The core, I think, of this book is that it's less a research method as a research philosophy. Phil does his best to open up your imagination to what is possible in social research. It's not about setting rules for "proper" inquiry; it's about redefining relations between researcher and participant.

If there are two key ideas here they are "reconstruction" and "member checking." Reconstruction indicates that the role of the researcher is not to sit at a detached remove and judge the rightness or wrongness of what they see. Instead, the goal is to inhabit the perspective of others and learn to understand their perspective. The act of reconstruction is making explicit that which was implicit to the participant. How do we take the unconscious knowledge of one person and make it accessible and intelligible to others?

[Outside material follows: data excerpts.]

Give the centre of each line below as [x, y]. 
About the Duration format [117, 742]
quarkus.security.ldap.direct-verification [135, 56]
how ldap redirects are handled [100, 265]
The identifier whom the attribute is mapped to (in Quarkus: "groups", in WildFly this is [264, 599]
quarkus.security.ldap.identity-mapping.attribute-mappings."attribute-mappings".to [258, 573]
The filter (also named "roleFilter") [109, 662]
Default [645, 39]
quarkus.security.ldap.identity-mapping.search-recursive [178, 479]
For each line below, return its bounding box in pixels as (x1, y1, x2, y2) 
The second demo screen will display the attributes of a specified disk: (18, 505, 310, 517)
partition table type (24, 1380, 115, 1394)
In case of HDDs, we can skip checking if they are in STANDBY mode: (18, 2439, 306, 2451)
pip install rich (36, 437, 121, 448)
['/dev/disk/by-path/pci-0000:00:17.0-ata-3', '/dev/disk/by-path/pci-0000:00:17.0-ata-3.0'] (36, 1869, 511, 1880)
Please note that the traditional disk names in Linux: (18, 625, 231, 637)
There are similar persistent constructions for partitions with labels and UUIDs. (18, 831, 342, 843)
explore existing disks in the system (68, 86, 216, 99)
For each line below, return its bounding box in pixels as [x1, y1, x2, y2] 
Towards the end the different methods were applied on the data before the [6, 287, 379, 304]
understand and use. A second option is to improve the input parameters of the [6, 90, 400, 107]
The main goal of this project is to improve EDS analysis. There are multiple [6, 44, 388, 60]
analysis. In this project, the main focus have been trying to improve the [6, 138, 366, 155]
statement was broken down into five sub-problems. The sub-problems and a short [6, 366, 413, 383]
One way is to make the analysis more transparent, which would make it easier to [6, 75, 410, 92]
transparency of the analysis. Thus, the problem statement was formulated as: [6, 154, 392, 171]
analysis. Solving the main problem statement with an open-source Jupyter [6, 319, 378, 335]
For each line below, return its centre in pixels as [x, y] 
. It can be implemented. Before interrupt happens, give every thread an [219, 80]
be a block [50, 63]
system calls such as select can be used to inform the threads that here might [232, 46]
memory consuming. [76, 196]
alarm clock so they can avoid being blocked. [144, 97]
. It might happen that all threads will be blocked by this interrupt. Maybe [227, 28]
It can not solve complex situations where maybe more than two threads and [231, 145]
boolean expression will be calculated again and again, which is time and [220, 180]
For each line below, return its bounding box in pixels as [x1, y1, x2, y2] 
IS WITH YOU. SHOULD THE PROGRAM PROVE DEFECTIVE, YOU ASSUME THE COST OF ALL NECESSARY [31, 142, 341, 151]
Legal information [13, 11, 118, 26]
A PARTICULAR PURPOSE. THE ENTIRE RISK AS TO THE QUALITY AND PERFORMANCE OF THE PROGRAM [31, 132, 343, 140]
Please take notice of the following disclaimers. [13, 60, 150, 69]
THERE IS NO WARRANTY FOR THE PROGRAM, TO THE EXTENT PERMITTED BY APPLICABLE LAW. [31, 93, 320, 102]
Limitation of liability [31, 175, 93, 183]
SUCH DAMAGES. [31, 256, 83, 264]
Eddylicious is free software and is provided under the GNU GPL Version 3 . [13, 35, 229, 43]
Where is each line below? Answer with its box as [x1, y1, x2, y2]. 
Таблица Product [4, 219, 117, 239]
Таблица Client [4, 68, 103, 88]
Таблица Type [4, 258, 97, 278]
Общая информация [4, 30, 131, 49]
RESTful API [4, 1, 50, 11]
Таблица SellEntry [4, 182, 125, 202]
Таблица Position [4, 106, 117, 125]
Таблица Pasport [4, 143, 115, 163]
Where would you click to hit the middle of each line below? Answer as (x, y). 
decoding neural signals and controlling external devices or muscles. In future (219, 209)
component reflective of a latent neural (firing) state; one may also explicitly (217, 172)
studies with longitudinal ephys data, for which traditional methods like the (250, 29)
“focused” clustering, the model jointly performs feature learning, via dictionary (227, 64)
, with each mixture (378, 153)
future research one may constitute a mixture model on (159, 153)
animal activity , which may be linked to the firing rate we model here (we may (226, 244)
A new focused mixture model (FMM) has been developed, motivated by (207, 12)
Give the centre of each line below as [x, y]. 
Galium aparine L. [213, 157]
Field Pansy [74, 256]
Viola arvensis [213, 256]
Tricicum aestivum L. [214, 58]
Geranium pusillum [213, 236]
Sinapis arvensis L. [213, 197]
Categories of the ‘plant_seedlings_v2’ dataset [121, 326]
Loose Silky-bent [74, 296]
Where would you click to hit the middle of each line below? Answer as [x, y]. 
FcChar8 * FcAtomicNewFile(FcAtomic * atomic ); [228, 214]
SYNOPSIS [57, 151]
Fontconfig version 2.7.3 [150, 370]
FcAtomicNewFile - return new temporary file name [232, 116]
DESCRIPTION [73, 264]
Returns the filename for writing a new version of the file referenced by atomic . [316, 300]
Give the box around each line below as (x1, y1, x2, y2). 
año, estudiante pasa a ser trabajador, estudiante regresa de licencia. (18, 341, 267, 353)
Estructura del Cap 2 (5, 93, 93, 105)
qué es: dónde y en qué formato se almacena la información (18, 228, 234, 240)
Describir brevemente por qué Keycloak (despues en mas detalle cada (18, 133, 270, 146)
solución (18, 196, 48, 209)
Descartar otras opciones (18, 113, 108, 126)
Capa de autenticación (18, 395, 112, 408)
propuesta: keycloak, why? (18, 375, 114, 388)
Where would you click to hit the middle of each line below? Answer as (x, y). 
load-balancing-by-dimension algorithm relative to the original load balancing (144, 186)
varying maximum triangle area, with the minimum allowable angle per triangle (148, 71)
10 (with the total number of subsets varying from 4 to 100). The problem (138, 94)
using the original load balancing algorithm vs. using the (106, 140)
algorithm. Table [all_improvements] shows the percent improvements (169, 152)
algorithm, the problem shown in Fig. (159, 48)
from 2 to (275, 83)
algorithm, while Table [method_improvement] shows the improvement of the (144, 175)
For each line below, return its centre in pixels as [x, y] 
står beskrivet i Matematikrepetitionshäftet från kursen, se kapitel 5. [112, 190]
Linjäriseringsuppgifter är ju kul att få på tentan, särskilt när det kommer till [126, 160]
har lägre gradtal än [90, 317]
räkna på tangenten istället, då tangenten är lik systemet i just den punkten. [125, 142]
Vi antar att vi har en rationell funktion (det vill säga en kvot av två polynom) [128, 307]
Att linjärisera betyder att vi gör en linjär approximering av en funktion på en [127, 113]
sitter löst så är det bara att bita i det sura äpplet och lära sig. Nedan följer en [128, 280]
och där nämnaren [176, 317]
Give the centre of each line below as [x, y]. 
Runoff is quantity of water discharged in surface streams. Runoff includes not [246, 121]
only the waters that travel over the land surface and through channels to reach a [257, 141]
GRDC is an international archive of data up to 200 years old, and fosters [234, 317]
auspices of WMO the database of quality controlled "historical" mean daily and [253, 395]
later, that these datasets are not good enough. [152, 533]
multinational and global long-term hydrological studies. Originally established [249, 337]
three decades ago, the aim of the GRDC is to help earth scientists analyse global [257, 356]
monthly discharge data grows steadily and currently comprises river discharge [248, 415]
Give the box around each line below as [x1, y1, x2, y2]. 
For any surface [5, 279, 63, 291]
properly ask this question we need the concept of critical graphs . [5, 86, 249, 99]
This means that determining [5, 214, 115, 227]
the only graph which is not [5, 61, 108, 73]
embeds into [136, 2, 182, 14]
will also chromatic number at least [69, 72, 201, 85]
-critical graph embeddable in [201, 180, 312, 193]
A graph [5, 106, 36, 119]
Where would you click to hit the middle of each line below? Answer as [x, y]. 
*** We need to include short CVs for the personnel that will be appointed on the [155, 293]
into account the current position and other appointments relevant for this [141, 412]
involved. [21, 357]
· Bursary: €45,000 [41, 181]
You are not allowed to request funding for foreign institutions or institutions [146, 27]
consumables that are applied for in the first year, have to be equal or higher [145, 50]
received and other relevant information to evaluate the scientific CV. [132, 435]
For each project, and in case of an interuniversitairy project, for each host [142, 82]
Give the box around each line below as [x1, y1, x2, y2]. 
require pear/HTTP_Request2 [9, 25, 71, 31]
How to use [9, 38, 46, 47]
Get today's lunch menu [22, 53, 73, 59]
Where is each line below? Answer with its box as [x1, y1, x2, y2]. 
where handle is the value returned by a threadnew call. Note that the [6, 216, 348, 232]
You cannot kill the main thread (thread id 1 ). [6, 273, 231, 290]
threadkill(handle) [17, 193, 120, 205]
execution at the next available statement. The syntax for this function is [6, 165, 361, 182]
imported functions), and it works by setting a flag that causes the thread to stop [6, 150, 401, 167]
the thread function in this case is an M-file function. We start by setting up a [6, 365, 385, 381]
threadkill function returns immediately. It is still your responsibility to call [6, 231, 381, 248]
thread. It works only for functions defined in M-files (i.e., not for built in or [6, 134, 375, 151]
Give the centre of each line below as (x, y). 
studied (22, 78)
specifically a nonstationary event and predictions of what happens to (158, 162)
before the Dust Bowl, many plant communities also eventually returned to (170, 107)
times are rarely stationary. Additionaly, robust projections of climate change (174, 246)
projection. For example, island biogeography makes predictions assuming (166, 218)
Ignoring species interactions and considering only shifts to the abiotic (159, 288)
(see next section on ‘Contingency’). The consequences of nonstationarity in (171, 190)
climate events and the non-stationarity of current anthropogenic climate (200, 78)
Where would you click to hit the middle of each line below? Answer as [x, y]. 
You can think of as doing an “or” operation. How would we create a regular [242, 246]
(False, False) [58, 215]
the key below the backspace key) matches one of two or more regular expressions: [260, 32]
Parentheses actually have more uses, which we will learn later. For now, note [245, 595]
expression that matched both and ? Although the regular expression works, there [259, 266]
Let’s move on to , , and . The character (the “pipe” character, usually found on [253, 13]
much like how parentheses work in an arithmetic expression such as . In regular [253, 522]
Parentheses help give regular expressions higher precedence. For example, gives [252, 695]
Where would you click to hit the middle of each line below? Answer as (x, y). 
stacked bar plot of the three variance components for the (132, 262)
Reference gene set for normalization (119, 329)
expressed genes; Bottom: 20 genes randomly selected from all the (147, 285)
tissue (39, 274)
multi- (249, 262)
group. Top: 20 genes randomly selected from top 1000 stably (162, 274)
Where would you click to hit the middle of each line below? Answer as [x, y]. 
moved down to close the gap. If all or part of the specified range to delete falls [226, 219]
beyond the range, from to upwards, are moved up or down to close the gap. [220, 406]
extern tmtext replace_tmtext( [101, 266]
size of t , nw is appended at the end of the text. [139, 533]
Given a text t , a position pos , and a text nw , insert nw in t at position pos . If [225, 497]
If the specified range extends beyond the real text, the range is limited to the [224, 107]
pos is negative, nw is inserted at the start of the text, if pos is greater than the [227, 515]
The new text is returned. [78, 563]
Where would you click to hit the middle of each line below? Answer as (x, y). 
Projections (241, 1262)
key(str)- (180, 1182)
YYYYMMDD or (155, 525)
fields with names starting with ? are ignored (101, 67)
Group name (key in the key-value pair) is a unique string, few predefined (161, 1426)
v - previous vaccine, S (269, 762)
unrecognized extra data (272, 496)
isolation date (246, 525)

The methods are not unique to this philosophy. You observe, take notes, and conduct interviews or focus groups. What's different is that you don't treat those answers as an end. Instead, once you evaluate those materials and put forward your own interpretations of them, you MUST member check them. The validity criterion for social research is that the participant recognizes themselves in how they've been described. So, if you produce an analysis or try to interpret an act from an individual and they tell you that you are wrong, you need to acknowledge that. The goal isn't to expose people or to prove them wrong. The goal is to have everyone involved feel themselves to be accurately represented. The outside observer has the special privilege of being able to take what the participant believes to be obvious, universal, and indescribable and put it into words.

This book teaches you a process for that, but it's not about following precise steps in a precise sequence to manifest valid results. It's about redefining the social relations of research to direct them toward mutual recognition of implicit beliefs. This is hard work, but it's at the core of human study.